Yep, I have forced myself out of the house and into the pool several times this week. I'm working up to popping my head round the gym door before the swim. I haven't managed to get a glimpse of the personal trainer though. I'm going again today. I have found the best time is just after lunch and then the pool is very quiet. I'll just have  an early, very light lunch and head off about 1pm. I'm not the prettiest of sights in a cossie but I just don't care as once in the water I love it.


----------



## Steff

lol good for going hun i aint been this week due to being poorly but bk into it next week x


----------



## Steff

Morning,

Hope everyones well, squidge how are things going for you ??


----------



## Lizzie53

Are you feeling better Steffie? Hope so.
Just out of the blue I've had a morning of feeling nauseus today but it is passing now and as there was no work for me today I shall have a light lunch and force myself along to the pool. It's funny how it takes such effort to get myself there but I always enjoy it. Maybe this gloomy weather doesn't help. On a good note my morning fasting BG has been 5.1 for the last 3 mornings. Up until this week it has usually been 6 something. Doc has said she doesn't want me to stop the gliclazide until my readings are regularly below 6 for fasting and pre meal tests. So fingers x this will continue.


----------



## Steff

Lizzie53 said:


> Are you feeling better Steffie? Hope so.
> Just out of the blue I've had a morning of feeling nauseus today but it is passing now and as there was no work for me today I shall have a light lunch and force myself along to the pool. It's funny how it takes such effort to get myself there but I always enjoy it. Maybe this gloomy weather doesn't help. On a good note my morning fasting BG has been 5.1 for the last 3 mornings. Up until this week it has usually been 6 something. Doc has said she doesn't want me to stop the gliclazide until my readings are regularly below 6 for fasting and pre meal tests. So fingers x this will continue.

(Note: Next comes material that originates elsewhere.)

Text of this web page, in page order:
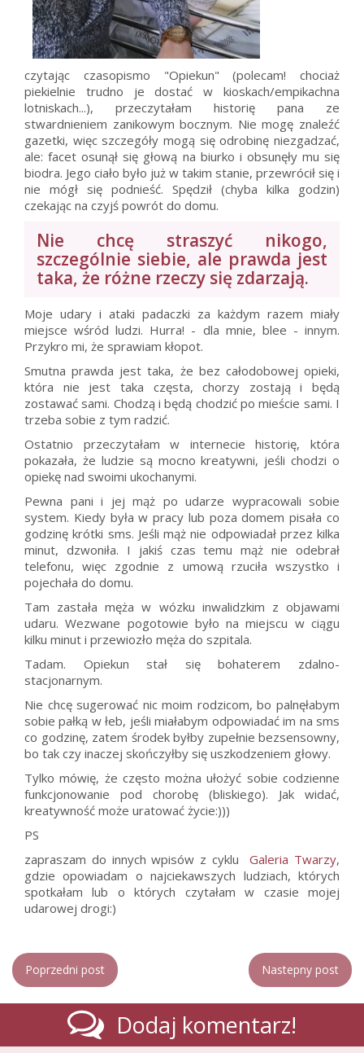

Hi Liz yes thanks all over my tummy bug thank goodness, the snack im having at night seems to be doing the trick really well sticking to having 2 crackers with smoked ham at around 10pm and waking BGS have been under 7 for a good while now so im really pleased with that.Hope it does continue for you hun good luck with itx 

p.s enjoy the pool im away after 5 for an hour in my local swimming pool  x


----------



## squidge63

Steffie said:


> Morning,
> 
> Hope everyones well, squidge how are things going for you ??

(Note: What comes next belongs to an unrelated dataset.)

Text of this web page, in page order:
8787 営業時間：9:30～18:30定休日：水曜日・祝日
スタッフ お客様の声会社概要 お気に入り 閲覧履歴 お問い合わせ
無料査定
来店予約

not bad thanks Steffie, felt horrendously sick after the first few doses of the 10 but hopefully that has died down now, touch wood..


----------



## Steff

squidge63 said:


> not bad thanks Steffie, felt horrendously sick after the first few doses of the 10 but hopefully that has died down now, touch wood..



Fingers crossed hun, how long you been on the 10 now? x


----------



## squidge63

Steffie said:


> Fingers crossed hun, how long you been on the 10 now? x



It will be a week tomorrow.. so far so good lol


----------



## Lizzie53

What's your blood doing now then Squidge? Any improvement?

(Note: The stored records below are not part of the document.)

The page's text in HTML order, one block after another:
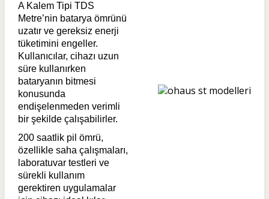
A Kalem Tipi TDS
Metre’nin batarya ömrünü
uzatır ve gereksiz enerji
tüketimini engeller.
Kullanıcılar, cihazı uzun
süre kullanırken
bataryanın bitmesi
konusunda
endişelenmeden verimli
bir şekilde çalışabilirler.
200 saatlik pil ömrü,
özellikle saha çalışmaları,
laboratuvar testleri ve
sürekli kullanım
gerektiren uygulamalar

You'll all be most impressed with me today I'm just heading out the door for yet another swim. Thats the third one in 4 days - not bad eigh? I did actually speak to the personal trainer yesterday girls but sad to say he's not my type ROFL and far too young. Might give him a whirl soon though.


----------



## Steff

Lizzie53 said:


> What's your blood doing now then Squidge? Any improvement?
> 
> You'll all be most impressed with me today I'm just heading out the door for yet another swim. Thats the third one in 4 days - not bad eigh? I did actually speak to the personal trainer yesterday girls but sad to say he's not my type ROFL and far too young. Might give him a whirl soon though.



oh well  throw him over this way im only 27 hahaha....
good going on the swimming hun your putting me to shame


----------



## squidge63

Lizzie53 said:


> What's your blood doing now then Squidge? Any improvement?
> 
> You'll all be most impressed with me today I'm just heading out the door for yet another swim. Thats the third one in 4 days - not bad eigh? I did actually speak to the personal trainer yesterday girls but sad to say he's not my type ROFL and far too young. Might give him a whirl soon though.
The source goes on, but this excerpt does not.